Promotional single by NF featuring James Arthur

from the EP Fear
- Released: November 14, 2025
- Length: 3:11
- Label: NF Real Music; Capitol;
- Songwriters: Nathan Feuerstein; Jeff Sojka;
- Producers: Feuerstein; Sojka; Aaron Chafin;

= Sorry (NF and James Arthur song) =

2025 single by NF and James Arthur

"Sorry" (stylized in all caps) is a song by American rapper NF, featuring English singer James Arthur. It was released on November 13, 2025, as a promotional single from the NF's third EP, Fear, which was released the next day.

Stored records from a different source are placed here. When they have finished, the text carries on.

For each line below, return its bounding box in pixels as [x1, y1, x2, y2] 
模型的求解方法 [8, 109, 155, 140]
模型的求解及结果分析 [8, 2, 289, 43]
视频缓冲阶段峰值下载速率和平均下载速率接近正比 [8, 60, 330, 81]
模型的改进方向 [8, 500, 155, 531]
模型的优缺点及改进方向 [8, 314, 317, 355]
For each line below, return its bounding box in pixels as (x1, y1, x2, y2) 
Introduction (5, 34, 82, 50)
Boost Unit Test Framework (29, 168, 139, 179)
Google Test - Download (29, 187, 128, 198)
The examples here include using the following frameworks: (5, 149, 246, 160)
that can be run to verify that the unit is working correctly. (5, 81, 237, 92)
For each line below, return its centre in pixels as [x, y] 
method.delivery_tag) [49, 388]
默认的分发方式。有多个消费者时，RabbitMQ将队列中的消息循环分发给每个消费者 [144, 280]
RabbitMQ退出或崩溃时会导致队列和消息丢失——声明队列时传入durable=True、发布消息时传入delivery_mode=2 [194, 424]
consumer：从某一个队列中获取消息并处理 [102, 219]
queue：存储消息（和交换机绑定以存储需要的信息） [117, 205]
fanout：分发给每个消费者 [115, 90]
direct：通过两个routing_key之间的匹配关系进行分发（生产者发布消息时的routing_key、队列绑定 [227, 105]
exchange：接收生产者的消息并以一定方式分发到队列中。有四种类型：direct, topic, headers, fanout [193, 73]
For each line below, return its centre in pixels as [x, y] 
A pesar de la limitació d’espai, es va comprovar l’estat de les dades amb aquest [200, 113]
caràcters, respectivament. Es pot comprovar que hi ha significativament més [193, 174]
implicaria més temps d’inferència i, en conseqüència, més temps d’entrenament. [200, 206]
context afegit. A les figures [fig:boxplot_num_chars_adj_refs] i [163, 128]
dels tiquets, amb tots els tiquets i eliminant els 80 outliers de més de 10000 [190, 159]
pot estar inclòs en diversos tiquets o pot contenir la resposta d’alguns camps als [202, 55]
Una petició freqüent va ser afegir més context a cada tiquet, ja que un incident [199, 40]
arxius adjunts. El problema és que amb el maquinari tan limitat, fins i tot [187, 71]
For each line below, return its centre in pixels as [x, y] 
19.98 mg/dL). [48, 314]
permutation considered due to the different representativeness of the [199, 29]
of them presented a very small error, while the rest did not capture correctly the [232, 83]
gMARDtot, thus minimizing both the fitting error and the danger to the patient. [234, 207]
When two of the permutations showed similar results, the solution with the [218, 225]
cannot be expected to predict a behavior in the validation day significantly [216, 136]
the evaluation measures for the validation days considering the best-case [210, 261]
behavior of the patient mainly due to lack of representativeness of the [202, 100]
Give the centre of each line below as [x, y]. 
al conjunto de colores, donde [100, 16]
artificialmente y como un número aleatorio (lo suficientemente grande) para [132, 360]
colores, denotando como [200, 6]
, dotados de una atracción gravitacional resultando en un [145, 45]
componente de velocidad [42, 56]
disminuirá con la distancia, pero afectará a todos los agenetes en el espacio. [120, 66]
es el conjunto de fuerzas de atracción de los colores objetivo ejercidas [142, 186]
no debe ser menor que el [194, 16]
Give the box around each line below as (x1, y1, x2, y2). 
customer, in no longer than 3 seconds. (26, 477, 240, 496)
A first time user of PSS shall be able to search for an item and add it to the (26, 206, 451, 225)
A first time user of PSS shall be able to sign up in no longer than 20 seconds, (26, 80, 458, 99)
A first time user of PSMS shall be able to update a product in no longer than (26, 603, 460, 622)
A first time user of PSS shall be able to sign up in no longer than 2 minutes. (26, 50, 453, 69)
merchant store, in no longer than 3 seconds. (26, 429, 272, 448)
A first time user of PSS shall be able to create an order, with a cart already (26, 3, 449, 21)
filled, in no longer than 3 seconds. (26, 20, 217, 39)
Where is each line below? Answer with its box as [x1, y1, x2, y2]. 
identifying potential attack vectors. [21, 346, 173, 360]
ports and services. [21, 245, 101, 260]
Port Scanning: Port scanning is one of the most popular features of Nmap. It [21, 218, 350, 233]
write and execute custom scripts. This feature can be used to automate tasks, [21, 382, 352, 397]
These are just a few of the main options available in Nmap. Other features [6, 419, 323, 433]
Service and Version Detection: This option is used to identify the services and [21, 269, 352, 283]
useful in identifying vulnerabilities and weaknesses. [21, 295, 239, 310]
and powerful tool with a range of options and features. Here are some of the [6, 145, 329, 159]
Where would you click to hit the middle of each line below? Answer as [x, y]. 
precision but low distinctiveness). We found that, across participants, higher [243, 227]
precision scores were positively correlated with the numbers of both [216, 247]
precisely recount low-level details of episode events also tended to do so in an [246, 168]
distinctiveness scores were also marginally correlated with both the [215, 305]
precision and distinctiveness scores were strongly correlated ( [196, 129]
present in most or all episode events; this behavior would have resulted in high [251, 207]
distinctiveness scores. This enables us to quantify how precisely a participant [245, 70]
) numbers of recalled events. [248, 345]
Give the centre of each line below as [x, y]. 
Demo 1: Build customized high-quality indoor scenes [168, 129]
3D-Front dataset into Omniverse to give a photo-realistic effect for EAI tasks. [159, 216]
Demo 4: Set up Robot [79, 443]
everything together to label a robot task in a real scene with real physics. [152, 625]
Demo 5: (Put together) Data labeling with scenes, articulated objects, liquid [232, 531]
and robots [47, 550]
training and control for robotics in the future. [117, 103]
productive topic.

It was produced by Aaron Chafin, Jeff Sojka, and NF. "Sorry" peaked at number 6 on the New Zealand Hot Singles chart, number 70 on the Billboard Hot 100, number 73 on the UK Singles chart, and number 192 on the Global 200 chart.

== Writing and production ==
The lyrics of "Sorry" revolve around accountability and broken promises. In the song, NF reflects on broken trust. James Arthur contributes to the chorus, contrasting to NF’s rap delivery.

The song fits into the broader theme of Fear, which focuses on mental health, self-reflection, and emotional vulnerability, and was praised for its "intimate atmosphere" and its raw, acoustic style balancing rap and pop.

== Release and promotion ==
"Sorry" was released as a promotional single for NF's Fear EP, which was NF’s first release since his 2023 album Hope. The EP was a 6-track release featuring collaborations with Machine Gun Kelly and James Arthur, and charted at #4 on the Billboard 200, selling over 76,000 units in the first week.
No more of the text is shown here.